Your instructions:
Copy out each line containing "geometric" from the entries below.

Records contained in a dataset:
········

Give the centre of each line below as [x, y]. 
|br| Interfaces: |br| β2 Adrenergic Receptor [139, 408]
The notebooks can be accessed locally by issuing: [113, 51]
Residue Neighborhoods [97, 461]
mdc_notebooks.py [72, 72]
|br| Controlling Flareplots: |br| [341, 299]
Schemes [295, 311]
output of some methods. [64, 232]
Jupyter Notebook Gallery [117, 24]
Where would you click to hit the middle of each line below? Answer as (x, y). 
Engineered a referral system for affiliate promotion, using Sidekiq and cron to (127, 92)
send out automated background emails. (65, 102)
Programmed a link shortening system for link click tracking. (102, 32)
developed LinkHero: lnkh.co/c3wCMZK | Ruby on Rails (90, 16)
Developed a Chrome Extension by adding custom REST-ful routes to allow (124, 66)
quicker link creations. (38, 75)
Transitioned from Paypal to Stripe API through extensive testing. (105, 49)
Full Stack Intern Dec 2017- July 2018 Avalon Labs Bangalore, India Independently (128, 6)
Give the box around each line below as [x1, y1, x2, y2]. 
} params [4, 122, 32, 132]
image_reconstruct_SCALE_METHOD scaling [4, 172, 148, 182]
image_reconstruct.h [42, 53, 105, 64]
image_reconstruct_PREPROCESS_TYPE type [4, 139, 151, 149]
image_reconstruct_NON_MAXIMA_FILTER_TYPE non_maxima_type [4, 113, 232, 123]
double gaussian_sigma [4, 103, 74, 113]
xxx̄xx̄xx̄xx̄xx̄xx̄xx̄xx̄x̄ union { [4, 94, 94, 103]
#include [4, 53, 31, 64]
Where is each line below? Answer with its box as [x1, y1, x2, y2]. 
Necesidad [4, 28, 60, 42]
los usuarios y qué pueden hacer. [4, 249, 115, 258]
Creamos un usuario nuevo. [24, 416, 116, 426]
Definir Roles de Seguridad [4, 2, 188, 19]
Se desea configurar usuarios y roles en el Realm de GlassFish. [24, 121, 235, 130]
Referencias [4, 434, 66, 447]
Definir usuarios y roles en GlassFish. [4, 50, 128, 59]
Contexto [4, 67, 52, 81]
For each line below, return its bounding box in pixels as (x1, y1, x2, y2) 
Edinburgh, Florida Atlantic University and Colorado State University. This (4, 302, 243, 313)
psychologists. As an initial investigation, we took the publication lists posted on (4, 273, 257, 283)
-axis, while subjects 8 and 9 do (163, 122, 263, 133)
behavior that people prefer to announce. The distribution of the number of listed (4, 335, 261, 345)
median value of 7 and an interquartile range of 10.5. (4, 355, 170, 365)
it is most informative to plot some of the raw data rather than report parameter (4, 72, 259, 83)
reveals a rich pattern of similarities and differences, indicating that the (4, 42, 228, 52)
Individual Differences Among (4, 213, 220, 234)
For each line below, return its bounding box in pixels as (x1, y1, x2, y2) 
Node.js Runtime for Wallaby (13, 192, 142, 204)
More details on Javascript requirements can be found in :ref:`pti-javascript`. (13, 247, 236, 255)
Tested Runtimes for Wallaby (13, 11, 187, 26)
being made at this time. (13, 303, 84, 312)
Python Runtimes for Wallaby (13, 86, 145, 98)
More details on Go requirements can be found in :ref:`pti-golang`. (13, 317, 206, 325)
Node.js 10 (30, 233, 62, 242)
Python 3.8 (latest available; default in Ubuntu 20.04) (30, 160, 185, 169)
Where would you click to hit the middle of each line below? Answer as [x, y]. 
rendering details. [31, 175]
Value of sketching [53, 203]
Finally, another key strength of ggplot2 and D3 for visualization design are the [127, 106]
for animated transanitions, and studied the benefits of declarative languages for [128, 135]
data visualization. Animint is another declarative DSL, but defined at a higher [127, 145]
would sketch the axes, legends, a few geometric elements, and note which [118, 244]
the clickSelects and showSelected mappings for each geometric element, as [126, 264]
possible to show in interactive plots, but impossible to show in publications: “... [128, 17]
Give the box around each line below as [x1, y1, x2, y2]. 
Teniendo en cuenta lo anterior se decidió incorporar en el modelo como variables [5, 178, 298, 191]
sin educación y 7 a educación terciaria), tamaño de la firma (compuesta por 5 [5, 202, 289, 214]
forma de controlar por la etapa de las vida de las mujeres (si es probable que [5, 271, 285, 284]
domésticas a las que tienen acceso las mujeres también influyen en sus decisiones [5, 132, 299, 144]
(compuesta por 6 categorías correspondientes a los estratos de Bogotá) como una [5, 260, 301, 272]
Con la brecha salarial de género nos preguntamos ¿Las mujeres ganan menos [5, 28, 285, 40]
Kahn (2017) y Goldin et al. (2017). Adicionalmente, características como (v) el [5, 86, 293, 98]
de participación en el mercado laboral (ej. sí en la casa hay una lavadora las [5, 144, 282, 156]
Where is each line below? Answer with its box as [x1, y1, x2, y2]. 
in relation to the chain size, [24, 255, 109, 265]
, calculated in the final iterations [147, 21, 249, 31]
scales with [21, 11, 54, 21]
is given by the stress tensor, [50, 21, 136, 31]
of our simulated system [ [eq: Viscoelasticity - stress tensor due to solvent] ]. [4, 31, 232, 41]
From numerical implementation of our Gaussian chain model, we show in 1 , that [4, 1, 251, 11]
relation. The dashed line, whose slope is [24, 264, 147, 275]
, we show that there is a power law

········

Problem solution:
would sketch the axes, legends, a few geometric elements, and note which [118, 244]
the clickSelects and showSelected mappings for each geometric element, as [126, 264]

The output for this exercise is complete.